### TASK INSTRUCTIONS
An exact transcription of each entry below is required, without any pictures.

### DATA UNDER STUDY
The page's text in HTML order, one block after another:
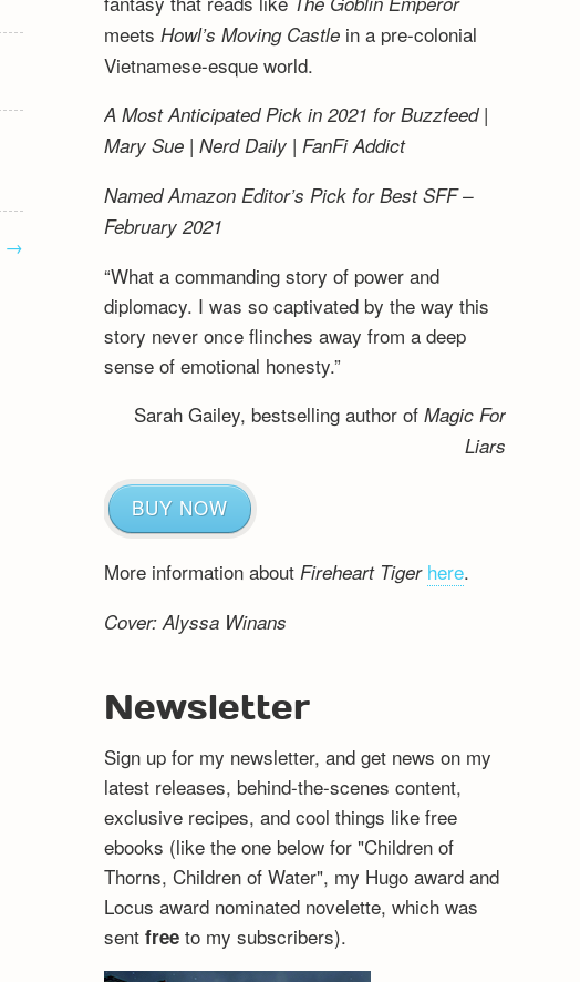
→
meets Howl’s Moving Castlein a pre-colonial
Vietnamese-esque world.
A Most Anticipated Pick in 2021 for Buzzfeed |
Mary Sue | Nerd Daily | FanFi Addict
Named Amazon Editor’s Pick for Best SFF –
February 2021
“What a commanding story of power and
diplomacy. I was so captivated by the way this
story never once flinches away from a deep
sense of emotional honesty.”
Sarah Gailey, bestselling author of Magic For
Liars
BUY NOW
More information about Fireheart Tiger here.
Cover: Alyssa Winans
Newsletter
Sign up for my newsletter, and get news on my
latest releases, behind-the-scenes content,
exclusive recipes, and cool things like free
ebooks (like the one below for "Children of
Thorns, Children of Water", my Hugo award and
Locus award nominated novelette, which was
sent freeto my subscribers).
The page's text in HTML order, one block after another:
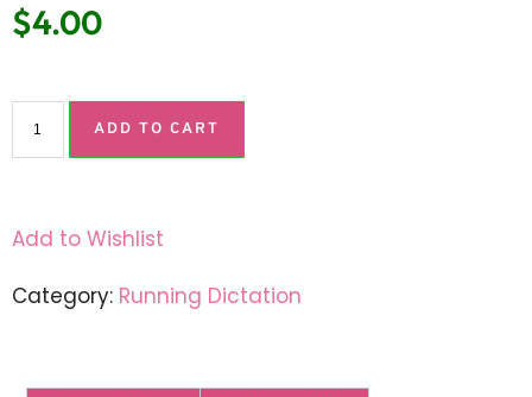
$4.00
ADD TO CART
Add to Wishlist
Category: Running Dictation
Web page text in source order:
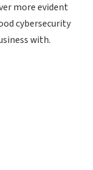
more evident
cybersecurity
with.
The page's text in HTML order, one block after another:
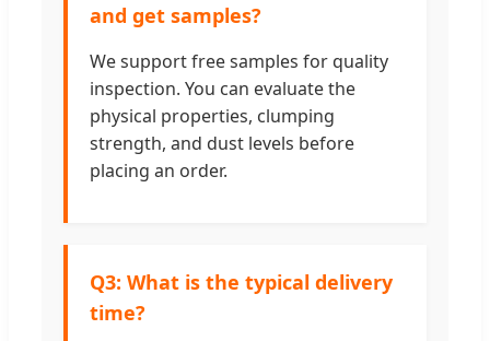
and get samples?
We support free samples for quality
inspection. You can evaluate the
physical properties, clumping
strength, and dust levels before
placing an order.
Q3: What is the typical delivery
time?

### THE ANSWER
The page's text in HTML order, one block after another:
→
meets Howl’s Moving Castlein a pre-colonial
Vietnamese-esque world.
A Most Anticipated Pick in 2021 for Buzzfeed |
Mary Sue | Nerd Daily | FanFi Addict
Named Amazon Editor’s Pick for Best SFF –
February 2021
“What a commanding story of power and
diplomacy. I was so captivated by the way this
story never once flinches away from a deep
sense of emotional honesty.”
Sarah Gailey, bestselling author of Magic For
Liars
BUY NOW
More information about Fireheart Tiger here.
Cover: Alyssa Winans
Newsletter
Sign up for my newsletter, and get news on my
latest releases, behind-the-scenes content,
exclusive recipes, and cool things like free
ebooks (like the one below for "Children of
Thorns, Children of Water", my Hugo award and
Locus award nominated novelette, which was
sent freeto my subscribers).
The page's text in HTML order, one block after another:
$4.00
ADD TO CART
Add to Wishlist
Category: Running Dictation
Web page text in source order:
more evident
cybersecurity
with.
The page's text in HTML order, one block after another:
and get samples?
We support free samples for quality
inspection. You can evaluate the
physical properties, clumping
strength, and dust levels before
placing an order.
Q3: What is the typical delivery
time?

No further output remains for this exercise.